THE BEST BIT While the first film took a less-is-more approach to revealing the gnarly beast, the sequel's queen alien gets her close-up, most memorably in the mano a mano climax. When the queen corners a young orphan, Ripley announces her arrival with Schwarzeneggerian brio: ''Get away from her, you bitch!'' —Jeff Labrecque

8. STAR TREK: THE NEXT GENERATION (1987-1994)
Created by Gene Roddenberry and Rick Berman

It probably shouldn't have worked, resurrecting Star Trekas a TV series. Lightning is hard enough to bottle once, but twice? Just the same, Trek godfather Gene Roddenberry gave it a go, and in doing so allowed us to take TV sci-fi seriously again.
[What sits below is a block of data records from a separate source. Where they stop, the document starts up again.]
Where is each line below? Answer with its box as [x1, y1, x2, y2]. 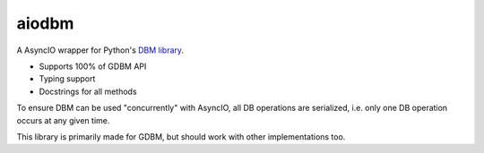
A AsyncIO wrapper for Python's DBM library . [16, 45, 184, 55]
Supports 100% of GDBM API [39, 61, 147, 72]
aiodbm [16, 13, 74, 33]
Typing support [39, 73, 96, 84]
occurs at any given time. [16, 115, 110, 125]
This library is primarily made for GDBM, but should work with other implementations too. [16, 131, 346, 142]
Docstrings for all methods [39, 86, 138, 97]
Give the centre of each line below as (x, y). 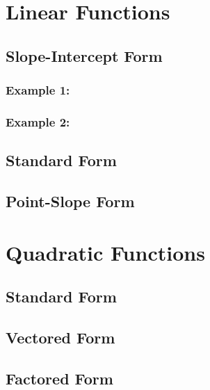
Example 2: (38, 121)
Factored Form (59, 378)
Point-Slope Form (70, 201)
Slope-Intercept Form (84, 55)
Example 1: (38, 90)
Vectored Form (60, 337)
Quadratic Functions (105, 252)
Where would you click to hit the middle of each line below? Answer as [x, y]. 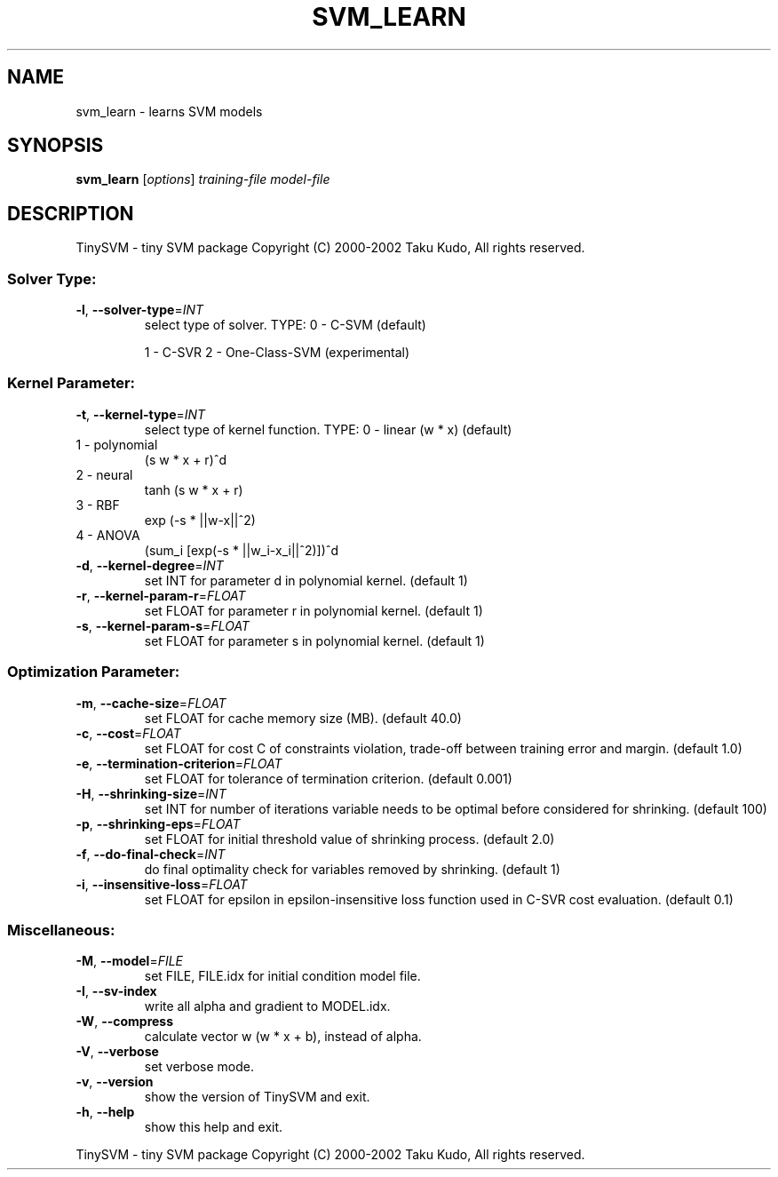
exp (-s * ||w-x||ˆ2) [200, 520]
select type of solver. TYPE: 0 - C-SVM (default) [285, 325]
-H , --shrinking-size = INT [151, 793]
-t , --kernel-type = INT [141, 414]
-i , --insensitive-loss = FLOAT [162, 884]
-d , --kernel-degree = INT [150, 565]
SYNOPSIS [56, 146]
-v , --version [115, 1082]
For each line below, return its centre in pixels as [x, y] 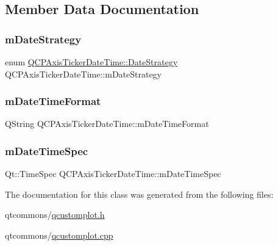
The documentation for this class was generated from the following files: [139, 194]
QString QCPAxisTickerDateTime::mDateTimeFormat [107, 124]
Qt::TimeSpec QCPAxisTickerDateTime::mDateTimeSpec [113, 174]
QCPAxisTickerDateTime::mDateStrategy [84, 74]
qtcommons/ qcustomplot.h [55, 215]
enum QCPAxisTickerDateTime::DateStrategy [91, 62]
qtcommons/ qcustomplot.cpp [59, 235]
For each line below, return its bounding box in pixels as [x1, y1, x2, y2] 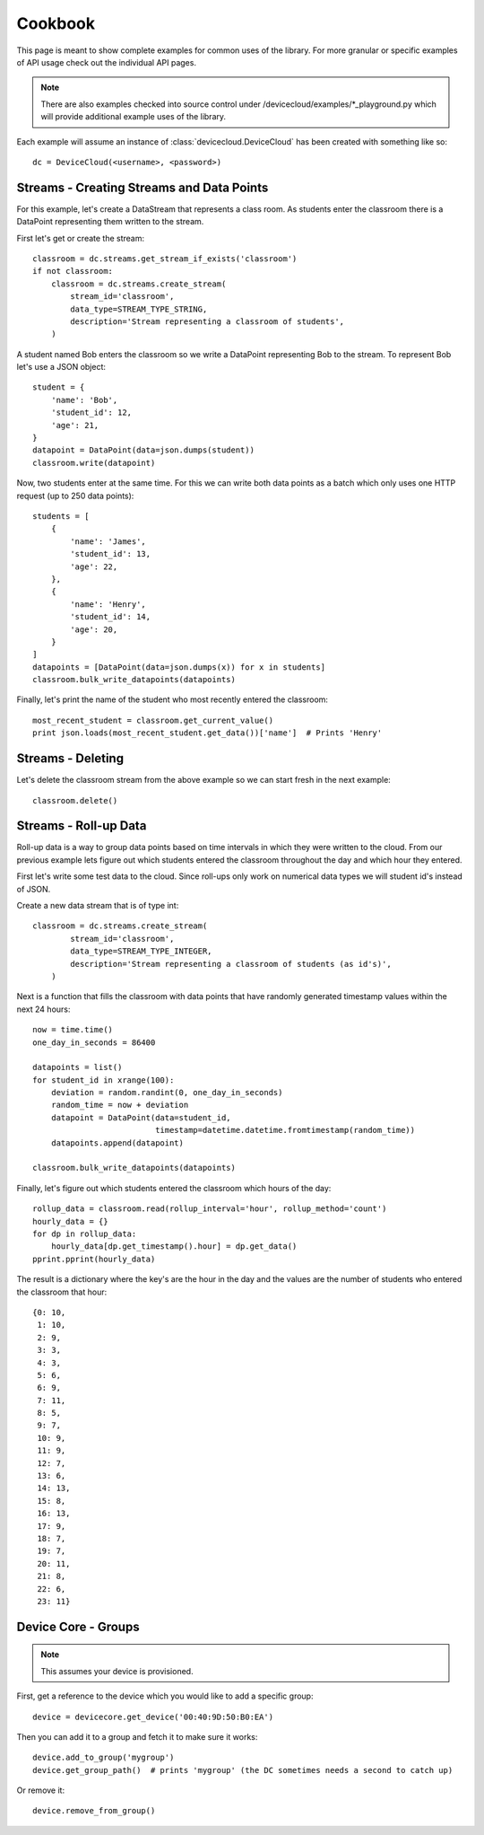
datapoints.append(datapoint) [50, 1137, 184, 1148]
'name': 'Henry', [70, 599, 147, 610]
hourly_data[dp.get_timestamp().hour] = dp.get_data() [50, 1242, 298, 1251]
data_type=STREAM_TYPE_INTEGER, [70, 946, 212, 956]
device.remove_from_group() [32, 1805, 156, 1816]
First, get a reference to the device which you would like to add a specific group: [16, 1690, 314, 1701]
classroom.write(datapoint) [32, 458, 156, 468]
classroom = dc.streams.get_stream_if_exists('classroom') [32, 253, 298, 264]
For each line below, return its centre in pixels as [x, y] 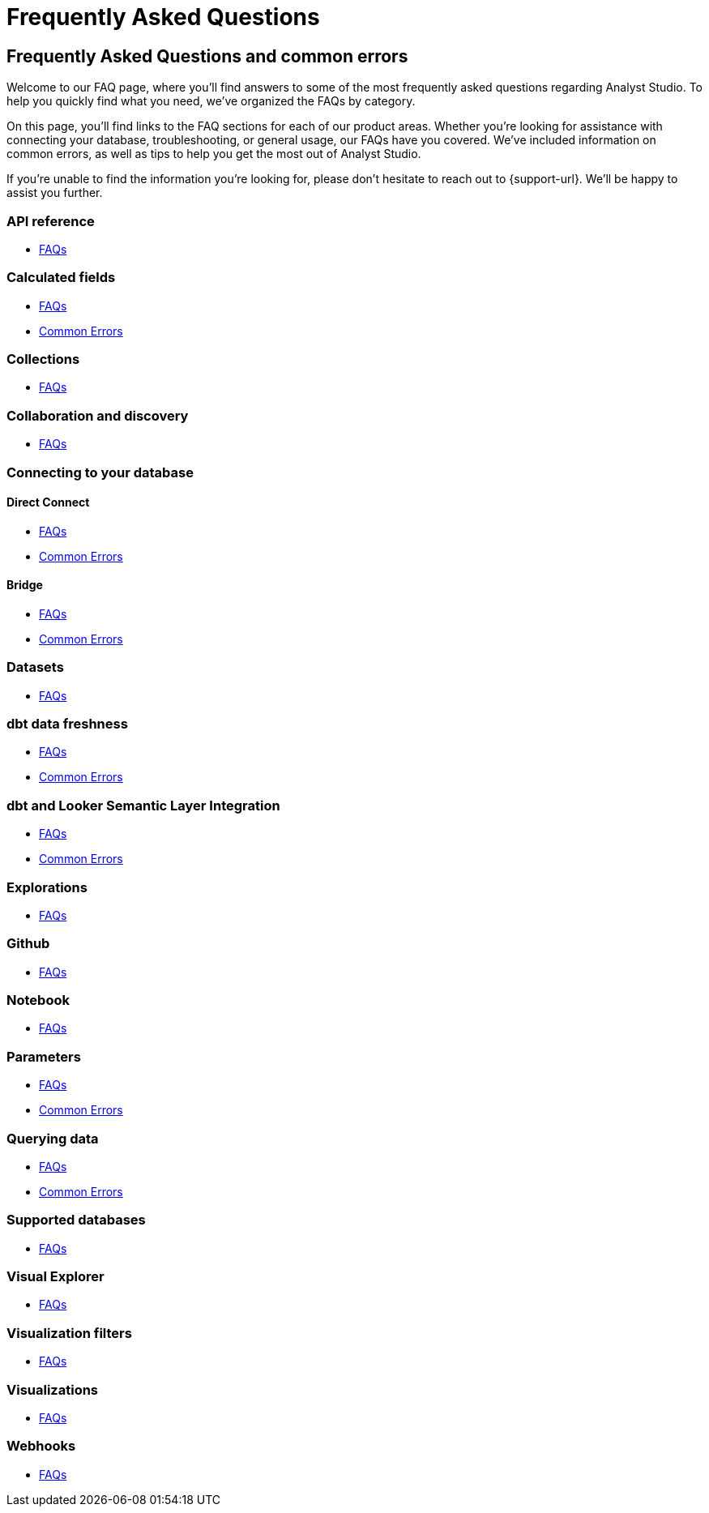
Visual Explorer [56, 1277]
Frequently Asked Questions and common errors [207, 56]
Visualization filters [69, 1333]
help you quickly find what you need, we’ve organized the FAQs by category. [211, 101]
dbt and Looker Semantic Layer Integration [143, 805]
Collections [43, 359]
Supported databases [76, 1220]
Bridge [25, 585]

And the masterstroke was casting Patrick Stewart. By signing on as Capt. Jean-Luc Picard, the Royal Shakespeare Company veteran gave The Next Generation a gravitas-laden foundation to build on. (Having Brent Spiner as Data and Jonathan Frakes as Commander Riker definitely helped.) As time went on, the writers and producers erected a sci-fi gold standard, tackling subjects as varied as homosexuality, euthanasia, and slavery — all while flitting around the cosmos doing battle with Romulans, Klingons, and the Borg.

POP CULTURE LEGACY The Next Generation resuscitated the dormant Star Trek television franchise, spawning Deep Space Nine, Voyager, and Enterprise.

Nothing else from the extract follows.